外交部は「昨日(3日)、政府は強制徴用被害者のうち、すでに政府から返済金を受け取った11人との公平性などを考慮し、まだ返済に応じていない4人に対する供託手続きを開始した」とし「しかし、光州地方裁判所所属の供託公務員が、そのうちの1件の供託に対して『不受理決定』を下した」と明らかにした。供託とは、法令によって金銭などを供託所(銀行または倉庫業者)に預けることを意味する。

光州地方裁判所供託官はヤン・クムドクさんに対する供託は「不受理」し、イ・チュンシクさんに対する供託は「取り下げ」た。光州地裁はヤンさんが「返済を許さない」という書類を裁判所に提出し、供託拒否意思を明確に明らかにして不受理決定し、イさんの場合は供託書類が不備だという理由で差し戻したことが分かった。

外交部は立場文を出し「強い遺憾の意を表明する」とし「政府は(供託に対して)すでに綿密な法的検討を経たことがあり、不受理決定は法理上承服しがたい」と述べた。それと共に「直ちに意義手続きに着手し、裁判所の正しい判断を求める」と付け加えた。

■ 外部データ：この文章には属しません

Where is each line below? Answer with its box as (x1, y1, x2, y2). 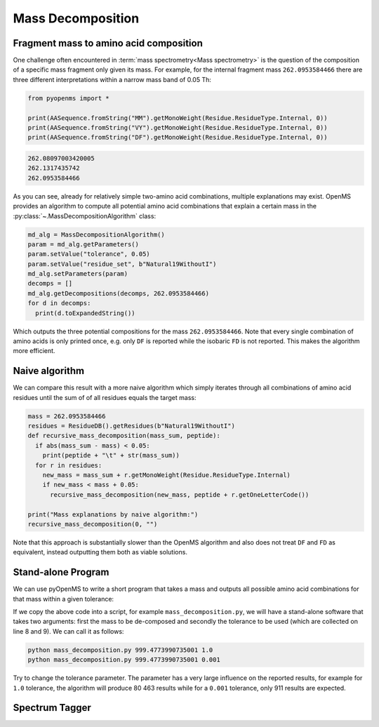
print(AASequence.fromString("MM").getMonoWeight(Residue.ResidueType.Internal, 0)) (27, 114, 328, 122)
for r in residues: (35, 461, 102, 469)
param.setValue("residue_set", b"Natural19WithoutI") (27, 260, 217, 268)
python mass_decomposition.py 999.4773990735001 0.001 (27, 656, 220, 664)
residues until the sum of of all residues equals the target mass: (13, 393, 197, 401)
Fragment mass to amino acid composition (13, 37, 203, 49)
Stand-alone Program (13, 566, 109, 578)
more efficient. (13, 347, 55, 355)
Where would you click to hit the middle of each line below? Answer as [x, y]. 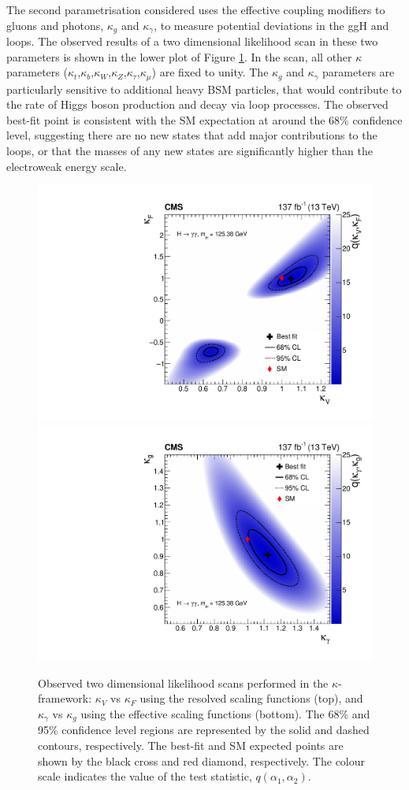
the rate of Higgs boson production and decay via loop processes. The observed [197, 104]
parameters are [359, 72]
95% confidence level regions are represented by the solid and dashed [204, 730]
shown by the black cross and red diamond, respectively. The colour [202, 760]
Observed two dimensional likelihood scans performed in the [183, 682]
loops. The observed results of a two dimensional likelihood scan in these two [192, 41]
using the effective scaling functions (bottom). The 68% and [225, 713]
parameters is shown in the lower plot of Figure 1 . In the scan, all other [179, 56]

また「供託公務員が形式上の要件を完全に備えた供託申請に対して『第3者返済に対する法理』を提示し不受理決定をしたことは供託公務員の権限範囲外であり憲法上保障された『裁判官から裁判を受ける権利』を侵害すること」とし「類例のないこと」と強調した。供託制度は「供託公務員の形式的審査権、供託事務の機械的処理、形式的な処理を前提に運営されるということが確立された最高裁判例」と説明した。

(後略)



朝鮮Biz「광주지법, 징용배상금 공탁 1건 불수리… 외교부 “이의 절차 착수”(光州地裁、徴用賠償金供託1件を不受理...外交部「異議申し立てに着手」)」より一部抜粋

代位弁済案を推し進める過程で、韓国政府も外交部も「法律検討の結果、第三者の財団が判決金を支給する案が可能」という説明を何度も行っていました。しかし、韓国法曹界では「前例がなく、類似判例も無い」ということで解釈が割れているようです。

別ソースになりますが、聯合ニュースが割とこの辺りを詳報していて、争点は民法第496条1項で「債務の弁済は第三者でも行うことが出来る」とした上て、「債務の性質又は当事者の意思表示で第三者の弁済を許可しないときはこの限りではない」としている部分です。
今回、裁判所が「不受理」とした人は明確に拒否の意思を明らかにしていますので、この部分に引っかかるわけです。

他にも「法律上の利害関係」という視点があります。今回、代位弁済を行う主体である財団は日本企業と「法律上の利害関係がある」と見なせません。もし、利害関係があるなら財団はこの問題を放置しておくと自身 にも法律上の問題があるので代わりに返済が可能と解釈できるのですが、そうではないので供託は出来ないということです。
仮に日本企業が財団に債務を「譲渡」すれば代位弁済は有効なので供託も可能となりますが、そのためには日本企業が弁済責任自体を認めることになるため可能性としては低い、との指摘もあります。

一方で、債務者が反対しなければ第三者は利害関係が無くても代位弁済が可能、という主張もあります。今回の場合、債務者である日本企業に明確に認識できる反対意思が無いため、財団による代位弁済は有効であり、そのため供託も有効という意味です。

いずれにせよ、もう完全に国内問題ですから「勝手に」やっていただきたい。